Task item: The answer should be one number: how many lines in the records below contain the word "game".

[[ Records for this exercise open ]]

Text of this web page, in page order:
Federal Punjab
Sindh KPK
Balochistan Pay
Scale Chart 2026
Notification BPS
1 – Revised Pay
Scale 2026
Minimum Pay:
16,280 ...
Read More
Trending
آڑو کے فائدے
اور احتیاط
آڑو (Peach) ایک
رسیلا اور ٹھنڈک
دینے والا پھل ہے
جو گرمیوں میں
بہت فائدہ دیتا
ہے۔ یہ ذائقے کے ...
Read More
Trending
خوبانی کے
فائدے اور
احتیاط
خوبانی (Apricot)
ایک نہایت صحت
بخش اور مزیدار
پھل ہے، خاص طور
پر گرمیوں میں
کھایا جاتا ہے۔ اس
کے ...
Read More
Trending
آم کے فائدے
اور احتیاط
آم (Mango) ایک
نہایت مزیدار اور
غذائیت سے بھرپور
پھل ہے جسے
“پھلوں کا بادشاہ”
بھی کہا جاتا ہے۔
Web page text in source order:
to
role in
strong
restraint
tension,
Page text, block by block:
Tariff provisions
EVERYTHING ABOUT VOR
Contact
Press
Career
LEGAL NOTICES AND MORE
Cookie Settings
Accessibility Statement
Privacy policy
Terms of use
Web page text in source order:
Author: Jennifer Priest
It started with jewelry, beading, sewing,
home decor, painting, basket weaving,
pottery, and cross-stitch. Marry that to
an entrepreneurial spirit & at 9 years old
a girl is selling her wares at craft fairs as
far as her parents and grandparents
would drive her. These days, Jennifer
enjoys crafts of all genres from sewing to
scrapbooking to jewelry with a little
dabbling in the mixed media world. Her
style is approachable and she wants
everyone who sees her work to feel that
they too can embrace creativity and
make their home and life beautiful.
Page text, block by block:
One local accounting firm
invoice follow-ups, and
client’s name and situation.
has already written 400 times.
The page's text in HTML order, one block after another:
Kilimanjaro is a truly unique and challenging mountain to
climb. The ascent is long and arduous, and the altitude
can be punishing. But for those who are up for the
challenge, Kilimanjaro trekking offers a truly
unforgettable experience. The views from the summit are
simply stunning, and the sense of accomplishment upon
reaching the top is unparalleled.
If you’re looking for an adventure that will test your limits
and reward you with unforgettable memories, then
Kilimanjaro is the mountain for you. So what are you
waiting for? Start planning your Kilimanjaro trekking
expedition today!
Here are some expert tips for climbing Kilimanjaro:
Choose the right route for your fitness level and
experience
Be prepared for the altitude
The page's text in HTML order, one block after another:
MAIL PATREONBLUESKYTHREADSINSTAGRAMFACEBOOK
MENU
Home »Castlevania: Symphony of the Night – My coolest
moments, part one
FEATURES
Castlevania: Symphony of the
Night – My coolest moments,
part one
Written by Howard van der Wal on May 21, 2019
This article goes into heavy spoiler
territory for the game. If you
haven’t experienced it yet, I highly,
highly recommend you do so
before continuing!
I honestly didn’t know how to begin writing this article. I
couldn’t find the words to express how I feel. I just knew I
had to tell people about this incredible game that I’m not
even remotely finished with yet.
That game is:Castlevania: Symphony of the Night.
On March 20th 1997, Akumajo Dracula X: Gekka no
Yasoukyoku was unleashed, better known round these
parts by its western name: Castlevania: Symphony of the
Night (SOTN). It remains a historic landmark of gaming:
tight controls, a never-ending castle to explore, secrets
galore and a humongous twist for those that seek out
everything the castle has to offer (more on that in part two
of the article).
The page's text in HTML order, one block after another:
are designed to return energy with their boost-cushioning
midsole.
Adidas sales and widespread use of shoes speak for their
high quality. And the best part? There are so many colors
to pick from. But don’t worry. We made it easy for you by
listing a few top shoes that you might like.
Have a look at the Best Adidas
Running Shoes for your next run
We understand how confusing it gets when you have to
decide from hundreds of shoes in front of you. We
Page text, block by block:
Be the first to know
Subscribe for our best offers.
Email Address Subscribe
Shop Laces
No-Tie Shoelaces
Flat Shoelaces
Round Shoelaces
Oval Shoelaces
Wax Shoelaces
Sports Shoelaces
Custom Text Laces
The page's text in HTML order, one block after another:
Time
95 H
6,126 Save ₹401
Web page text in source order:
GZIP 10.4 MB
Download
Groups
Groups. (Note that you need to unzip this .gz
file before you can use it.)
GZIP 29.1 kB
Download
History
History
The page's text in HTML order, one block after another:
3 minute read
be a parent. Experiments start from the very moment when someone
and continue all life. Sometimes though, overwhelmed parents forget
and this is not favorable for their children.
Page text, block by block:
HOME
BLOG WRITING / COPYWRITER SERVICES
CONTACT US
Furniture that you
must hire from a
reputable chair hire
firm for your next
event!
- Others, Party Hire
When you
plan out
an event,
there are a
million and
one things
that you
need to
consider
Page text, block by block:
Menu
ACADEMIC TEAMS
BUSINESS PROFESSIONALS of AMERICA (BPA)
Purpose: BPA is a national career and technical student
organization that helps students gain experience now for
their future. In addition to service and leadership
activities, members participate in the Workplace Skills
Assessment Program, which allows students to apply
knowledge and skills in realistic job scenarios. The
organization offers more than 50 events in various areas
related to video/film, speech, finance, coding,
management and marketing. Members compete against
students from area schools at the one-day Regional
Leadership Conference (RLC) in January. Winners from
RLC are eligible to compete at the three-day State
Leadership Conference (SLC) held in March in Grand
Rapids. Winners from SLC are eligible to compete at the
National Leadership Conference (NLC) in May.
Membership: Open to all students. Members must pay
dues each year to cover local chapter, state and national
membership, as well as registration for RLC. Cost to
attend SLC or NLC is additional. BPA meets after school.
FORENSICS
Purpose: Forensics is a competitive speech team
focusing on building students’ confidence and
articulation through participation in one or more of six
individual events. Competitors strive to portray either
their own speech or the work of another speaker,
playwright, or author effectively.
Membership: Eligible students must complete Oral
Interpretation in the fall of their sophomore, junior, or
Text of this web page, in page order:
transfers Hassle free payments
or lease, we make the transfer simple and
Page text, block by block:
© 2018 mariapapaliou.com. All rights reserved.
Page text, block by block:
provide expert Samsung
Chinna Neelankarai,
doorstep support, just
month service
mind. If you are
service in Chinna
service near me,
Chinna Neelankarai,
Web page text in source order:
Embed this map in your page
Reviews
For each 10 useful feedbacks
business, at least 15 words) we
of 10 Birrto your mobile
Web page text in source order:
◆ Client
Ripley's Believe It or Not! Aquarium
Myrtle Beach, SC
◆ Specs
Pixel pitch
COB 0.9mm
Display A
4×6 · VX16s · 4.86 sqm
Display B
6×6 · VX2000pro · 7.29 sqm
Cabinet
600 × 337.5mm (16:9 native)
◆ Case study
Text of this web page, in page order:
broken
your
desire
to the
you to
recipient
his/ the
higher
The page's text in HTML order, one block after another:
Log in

[[ Records for this exercise closed ]]

Output of the exercise: 3